Lipid dysmetabolism disease is a condition in which
lipids are stored abnormally in organs and tissues throughout the body, causing
muscle weakness (
myopathy). Usually, the diagnosis of this disease and its characterization goes through dosage of
Acyl CoA in plasma accompanied with evidence of droplets of intra-fibrils
lipids in the patient muscle biopsy. However, to understand the pathophysiological mechanisms of
lipid storage diseases, it is useful to identify the nature of
lipids deposited in muscle fiber. In this work
fatty acids and
triglycerides profile of
lipid accumulated in the muscle of people suffering from
myopathies syndromes was characterized. In particular, the analyses were carried out on the muscle biopsy of people afflicted by
lipid storage myopathy, such as
multiple acyl-coenzyme A dehydrogenase deficiency, and
neutral lipid storage disease with myopathy, and by the intramitochondrial
lipid storage dysfunctions, such as deficiencies of
carnitine palmitoyltransferase II enzyme. A single step extraction and derivatization procedure was applied to analyze
fatty acids from muscle tissues by gas chromatography with a flame ionization detector and with an electronic impact mass spectrometer.
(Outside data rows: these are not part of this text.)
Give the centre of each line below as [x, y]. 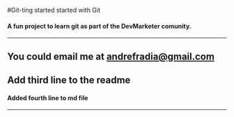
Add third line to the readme [69, 80]
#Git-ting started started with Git [54, 10]
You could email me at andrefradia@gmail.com [111, 56]
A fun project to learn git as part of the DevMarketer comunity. [99, 26]
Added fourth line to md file [48, 97]
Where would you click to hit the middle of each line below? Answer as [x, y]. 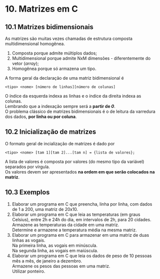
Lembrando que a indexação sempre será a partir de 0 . [60, 106]
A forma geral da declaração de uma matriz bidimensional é [65, 78]
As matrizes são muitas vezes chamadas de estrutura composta [69, 38]
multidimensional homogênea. [35, 44]
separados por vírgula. [28, 167]
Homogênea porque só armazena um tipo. [54, 69]
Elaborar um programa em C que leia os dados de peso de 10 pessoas [82, 256]
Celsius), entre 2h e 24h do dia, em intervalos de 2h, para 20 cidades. [81, 219]
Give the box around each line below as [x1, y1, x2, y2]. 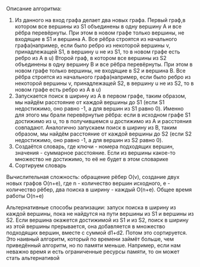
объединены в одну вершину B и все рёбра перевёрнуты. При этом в [14, 61, 193, 68]
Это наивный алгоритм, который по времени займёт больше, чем [6, 235, 174, 243]
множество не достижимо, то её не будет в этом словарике [14, 156, 168, 162]
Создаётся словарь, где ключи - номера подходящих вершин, [14, 143, 174, 150]
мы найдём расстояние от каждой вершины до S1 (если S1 [14, 99, 165, 106]
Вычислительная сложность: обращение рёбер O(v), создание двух [6, 174, 180, 180]
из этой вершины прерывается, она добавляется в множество [6, 223, 165, 230]
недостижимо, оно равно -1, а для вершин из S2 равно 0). [14, 137, 164, 143]
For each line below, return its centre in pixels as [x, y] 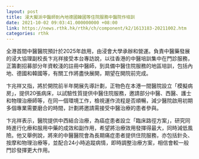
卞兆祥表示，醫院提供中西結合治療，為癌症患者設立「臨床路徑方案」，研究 [96, 121]
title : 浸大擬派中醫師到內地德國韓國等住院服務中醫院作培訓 [70, 17]
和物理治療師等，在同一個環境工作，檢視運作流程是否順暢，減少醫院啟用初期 [99, 100]
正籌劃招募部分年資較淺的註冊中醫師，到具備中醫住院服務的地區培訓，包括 [97, 66]
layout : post [22, 12]
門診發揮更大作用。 [30, 150]
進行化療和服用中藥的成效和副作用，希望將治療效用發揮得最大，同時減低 [99, 128]
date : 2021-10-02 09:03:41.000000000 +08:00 [62, 22]
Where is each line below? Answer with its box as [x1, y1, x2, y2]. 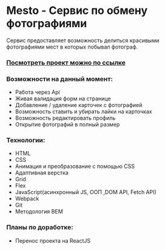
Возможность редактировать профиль [15, 114, 116, 122]
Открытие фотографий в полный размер [15, 121, 120, 128]
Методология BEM [15, 208, 64, 215]
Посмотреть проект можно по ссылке [6, 58, 126, 67]
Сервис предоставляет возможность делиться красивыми [6, 36, 160, 44]
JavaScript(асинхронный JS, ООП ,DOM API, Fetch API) [15, 189, 157, 196]
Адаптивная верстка [15, 169, 69, 176]
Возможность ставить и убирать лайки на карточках [15, 108, 153, 116]

Triglycerides, extracted by using
n-hexane, were analyzed by high performance liquid chromatography coupled to mass spectrometer equipped with an atmospheric pressure chemical ionization interface. The most representative
fatty acids in all samples were: C16:0 in the 13-24% range, C18:1n9 in the 20-52% range, and C18:2n6 in the 10-25% range. These
fatty acids were part of the most representative
triglycerides in all samples. The data obtained was statistically elaborated performing a principal component analysis. A satisfactory discrimination was obtained among the different diseases. Using component 1 vs component 3 a 43.3% of total variance was explained. Such results suggest the important role that
lipid profile characterization can have in supporting a correct diagnosis.